# SeaWorld Moray/Shark Pics



## Randy (Nov 18, 2002)

Took these this weekend, and had to share!


----------



## Randy (Nov 18, 2002)

Shark-1


----------



## Randy (Nov 18, 2002)

My favorite of the bunch


----------



## Randy (Nov 18, 2002)

A picture of the shark tunnel


----------



## tecknik (Jul 18, 2003)

WOW!


----------



## thePACK (Jan 3, 2003)

very nice..digging the alantic green moray


----------



## Atlanta Braves Baby! (Mar 12, 2003)

i love that place!


----------



## piranha45 (Apr 8, 2003)

what type of shark is the one featured in the last pic?


----------



## Randy (Nov 18, 2002)

I was too busy gawking at the sharks and taking pictures to read the sign.









I would love to know though, because I have gotten that question a couple of times already.


----------



## piranha45 (Apr 8, 2003)

damn you....! You people are so worthle--- sorry :rasp:


----------



## StuartDanger (Aug 7, 2003)

crazy!!!

nice moray


----------



## Innes (Jan 13, 2003)

nice pics


----------



## Xenon (Nov 15, 2002)

nice pics randy. I love the fact you have roughly .0103 posts a day since you joined.


----------



## Randy (Nov 18, 2002)

What can I say? I am a lazy lazy guy.


----------



## Xenon (Nov 15, 2002)

Randy said:


> What can I say? I am a lazy lazy guy.


 IF you werent so lazy I would officially call you #2.


----------



## Randy (Nov 18, 2002)

I need to stop adding replies or my qualification for Laziest Member may be in danger!


----------



## Xenon (Nov 15, 2002)

Randy said:


> I need to stop adding replies or my qualification for Laziest Member may be in danger!

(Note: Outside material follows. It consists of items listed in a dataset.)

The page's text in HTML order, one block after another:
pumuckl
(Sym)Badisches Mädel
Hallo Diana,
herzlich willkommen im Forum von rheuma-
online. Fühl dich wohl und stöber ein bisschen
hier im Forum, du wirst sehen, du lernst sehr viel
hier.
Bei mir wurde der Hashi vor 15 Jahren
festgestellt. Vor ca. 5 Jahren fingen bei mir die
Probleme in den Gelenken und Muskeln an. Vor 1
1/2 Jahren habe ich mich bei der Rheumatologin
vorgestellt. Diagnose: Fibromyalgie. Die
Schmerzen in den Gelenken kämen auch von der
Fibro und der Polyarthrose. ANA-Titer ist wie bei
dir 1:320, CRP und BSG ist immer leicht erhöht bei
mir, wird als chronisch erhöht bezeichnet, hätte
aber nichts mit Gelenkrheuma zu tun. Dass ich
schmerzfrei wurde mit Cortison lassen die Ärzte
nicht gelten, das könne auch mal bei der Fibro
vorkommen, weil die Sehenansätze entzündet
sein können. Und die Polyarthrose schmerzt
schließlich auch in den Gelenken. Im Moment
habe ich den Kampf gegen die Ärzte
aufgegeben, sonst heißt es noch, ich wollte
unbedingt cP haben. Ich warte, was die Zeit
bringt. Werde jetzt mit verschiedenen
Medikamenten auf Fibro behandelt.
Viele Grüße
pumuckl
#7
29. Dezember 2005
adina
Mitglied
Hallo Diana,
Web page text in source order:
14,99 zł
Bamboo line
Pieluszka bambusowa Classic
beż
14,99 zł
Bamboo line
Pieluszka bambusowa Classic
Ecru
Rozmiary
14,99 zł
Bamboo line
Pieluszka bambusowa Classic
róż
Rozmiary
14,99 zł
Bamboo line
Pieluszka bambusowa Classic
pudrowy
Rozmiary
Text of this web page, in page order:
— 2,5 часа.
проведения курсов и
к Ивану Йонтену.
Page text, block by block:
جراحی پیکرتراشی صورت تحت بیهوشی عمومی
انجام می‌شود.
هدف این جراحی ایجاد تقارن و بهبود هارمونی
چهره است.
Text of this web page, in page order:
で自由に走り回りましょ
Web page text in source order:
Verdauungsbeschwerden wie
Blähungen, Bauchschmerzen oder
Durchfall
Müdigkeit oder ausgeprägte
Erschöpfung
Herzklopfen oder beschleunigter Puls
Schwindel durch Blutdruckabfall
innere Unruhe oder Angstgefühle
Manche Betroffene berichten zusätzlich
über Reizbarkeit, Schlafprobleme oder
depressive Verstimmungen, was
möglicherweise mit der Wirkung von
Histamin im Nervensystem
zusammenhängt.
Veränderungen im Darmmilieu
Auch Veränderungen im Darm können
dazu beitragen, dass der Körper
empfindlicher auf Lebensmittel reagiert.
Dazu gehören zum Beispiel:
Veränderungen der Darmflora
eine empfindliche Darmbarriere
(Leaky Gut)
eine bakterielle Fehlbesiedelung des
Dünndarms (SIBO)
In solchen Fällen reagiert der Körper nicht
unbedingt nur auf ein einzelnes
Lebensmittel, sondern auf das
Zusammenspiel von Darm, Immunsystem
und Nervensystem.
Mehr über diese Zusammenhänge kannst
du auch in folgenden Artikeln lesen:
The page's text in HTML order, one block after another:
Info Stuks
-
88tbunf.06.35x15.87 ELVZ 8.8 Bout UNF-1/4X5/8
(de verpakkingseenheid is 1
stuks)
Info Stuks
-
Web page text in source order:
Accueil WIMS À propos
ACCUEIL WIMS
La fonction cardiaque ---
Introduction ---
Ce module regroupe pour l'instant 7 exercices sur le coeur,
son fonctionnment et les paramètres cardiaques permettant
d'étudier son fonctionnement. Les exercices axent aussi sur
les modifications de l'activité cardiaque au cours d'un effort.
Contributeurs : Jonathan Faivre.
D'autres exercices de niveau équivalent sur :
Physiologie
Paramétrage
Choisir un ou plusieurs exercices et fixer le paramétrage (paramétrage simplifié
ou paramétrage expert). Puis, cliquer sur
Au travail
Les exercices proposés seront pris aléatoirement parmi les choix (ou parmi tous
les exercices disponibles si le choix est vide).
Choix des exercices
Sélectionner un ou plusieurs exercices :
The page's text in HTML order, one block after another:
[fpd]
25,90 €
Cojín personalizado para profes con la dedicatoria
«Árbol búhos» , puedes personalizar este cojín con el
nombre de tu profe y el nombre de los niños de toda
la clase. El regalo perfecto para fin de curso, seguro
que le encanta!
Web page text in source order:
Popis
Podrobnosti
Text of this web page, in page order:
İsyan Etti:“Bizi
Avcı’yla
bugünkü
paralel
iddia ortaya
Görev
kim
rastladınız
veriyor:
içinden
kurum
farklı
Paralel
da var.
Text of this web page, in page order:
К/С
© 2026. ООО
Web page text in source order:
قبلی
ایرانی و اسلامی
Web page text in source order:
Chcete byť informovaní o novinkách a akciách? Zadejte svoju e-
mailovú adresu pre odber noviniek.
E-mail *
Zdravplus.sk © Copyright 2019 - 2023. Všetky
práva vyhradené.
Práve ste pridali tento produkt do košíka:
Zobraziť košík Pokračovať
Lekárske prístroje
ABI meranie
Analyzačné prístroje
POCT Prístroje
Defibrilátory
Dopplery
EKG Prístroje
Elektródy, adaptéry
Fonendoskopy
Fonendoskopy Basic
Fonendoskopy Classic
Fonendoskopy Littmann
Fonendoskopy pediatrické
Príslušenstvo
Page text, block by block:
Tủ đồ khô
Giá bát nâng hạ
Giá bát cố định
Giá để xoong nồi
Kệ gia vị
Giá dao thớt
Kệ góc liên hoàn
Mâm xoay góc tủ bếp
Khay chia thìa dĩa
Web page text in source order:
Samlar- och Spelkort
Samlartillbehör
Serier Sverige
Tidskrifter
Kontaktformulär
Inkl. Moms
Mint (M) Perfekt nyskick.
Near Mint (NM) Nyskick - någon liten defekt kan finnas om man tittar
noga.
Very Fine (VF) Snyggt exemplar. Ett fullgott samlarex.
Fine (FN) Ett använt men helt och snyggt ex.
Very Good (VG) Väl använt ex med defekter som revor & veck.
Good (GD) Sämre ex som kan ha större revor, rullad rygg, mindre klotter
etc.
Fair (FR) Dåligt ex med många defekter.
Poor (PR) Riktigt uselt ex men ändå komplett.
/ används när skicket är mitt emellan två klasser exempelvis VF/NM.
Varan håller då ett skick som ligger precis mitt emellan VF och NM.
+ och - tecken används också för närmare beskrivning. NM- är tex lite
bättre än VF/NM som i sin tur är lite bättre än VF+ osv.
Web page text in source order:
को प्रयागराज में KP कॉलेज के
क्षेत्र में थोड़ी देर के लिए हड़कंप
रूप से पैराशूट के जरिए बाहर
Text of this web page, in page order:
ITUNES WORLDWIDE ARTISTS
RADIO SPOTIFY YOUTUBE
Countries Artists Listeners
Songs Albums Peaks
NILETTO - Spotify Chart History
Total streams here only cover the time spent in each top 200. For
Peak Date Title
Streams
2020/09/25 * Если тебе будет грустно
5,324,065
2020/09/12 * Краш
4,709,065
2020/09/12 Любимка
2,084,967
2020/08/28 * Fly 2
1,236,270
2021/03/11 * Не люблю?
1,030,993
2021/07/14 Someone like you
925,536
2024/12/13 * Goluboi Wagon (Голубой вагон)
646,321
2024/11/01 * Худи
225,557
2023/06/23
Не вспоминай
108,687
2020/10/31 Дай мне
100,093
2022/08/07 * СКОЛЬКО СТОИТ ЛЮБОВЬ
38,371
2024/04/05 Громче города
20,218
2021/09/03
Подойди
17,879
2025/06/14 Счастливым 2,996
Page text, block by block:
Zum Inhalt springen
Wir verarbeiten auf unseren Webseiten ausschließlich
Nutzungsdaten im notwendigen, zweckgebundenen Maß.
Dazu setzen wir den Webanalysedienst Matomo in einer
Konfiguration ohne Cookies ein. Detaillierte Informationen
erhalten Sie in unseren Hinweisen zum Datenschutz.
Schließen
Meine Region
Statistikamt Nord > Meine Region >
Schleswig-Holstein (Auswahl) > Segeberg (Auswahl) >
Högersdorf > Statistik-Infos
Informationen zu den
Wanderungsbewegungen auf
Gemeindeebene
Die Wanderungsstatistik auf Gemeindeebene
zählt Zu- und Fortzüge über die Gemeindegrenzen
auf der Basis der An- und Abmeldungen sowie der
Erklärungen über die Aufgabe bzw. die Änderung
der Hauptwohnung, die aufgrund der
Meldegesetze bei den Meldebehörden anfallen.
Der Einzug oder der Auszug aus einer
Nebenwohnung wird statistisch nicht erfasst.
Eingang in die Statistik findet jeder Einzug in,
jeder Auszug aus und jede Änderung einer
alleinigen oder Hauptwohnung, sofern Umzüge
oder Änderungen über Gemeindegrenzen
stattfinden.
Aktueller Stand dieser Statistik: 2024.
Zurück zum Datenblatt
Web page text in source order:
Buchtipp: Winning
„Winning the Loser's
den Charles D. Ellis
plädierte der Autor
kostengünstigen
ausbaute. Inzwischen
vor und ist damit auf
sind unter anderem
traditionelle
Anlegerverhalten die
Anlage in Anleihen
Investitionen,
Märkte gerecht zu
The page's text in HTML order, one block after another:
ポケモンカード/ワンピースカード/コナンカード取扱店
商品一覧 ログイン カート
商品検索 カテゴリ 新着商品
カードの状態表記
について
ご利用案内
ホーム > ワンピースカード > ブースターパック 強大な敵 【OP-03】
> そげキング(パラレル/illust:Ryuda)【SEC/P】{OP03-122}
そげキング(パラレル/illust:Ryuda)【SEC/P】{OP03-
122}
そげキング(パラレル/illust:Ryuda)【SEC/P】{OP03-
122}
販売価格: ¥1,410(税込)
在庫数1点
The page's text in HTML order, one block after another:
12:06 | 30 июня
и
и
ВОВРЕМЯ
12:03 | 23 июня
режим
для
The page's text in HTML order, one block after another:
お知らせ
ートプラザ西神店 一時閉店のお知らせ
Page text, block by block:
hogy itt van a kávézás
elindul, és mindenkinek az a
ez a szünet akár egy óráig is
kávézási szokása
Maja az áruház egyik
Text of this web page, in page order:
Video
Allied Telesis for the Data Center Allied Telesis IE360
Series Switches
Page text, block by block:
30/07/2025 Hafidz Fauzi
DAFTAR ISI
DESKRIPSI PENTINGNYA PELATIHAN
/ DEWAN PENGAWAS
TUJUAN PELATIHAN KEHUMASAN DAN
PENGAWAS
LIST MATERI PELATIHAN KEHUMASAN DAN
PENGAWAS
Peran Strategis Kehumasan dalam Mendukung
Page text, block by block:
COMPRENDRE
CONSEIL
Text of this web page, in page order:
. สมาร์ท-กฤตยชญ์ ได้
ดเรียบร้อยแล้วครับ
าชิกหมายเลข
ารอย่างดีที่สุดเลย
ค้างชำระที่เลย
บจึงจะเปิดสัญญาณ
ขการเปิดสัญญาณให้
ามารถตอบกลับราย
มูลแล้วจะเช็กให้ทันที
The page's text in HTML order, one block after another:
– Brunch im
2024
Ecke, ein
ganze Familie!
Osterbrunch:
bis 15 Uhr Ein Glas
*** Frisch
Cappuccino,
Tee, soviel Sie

 I think user "Charlie" has you beat. Look up his info.


----------



## Xenon (Nov 15, 2002)

Charlie 
Junior Members 
Joined: 21-November 02 
Posts: 4

With all your posts today you have officially lost the title


----------



## Death in #'s (Apr 29, 2003)

dam great shark pics


----------



## hays98 (Mar 8, 2003)

i want to see that some day


----------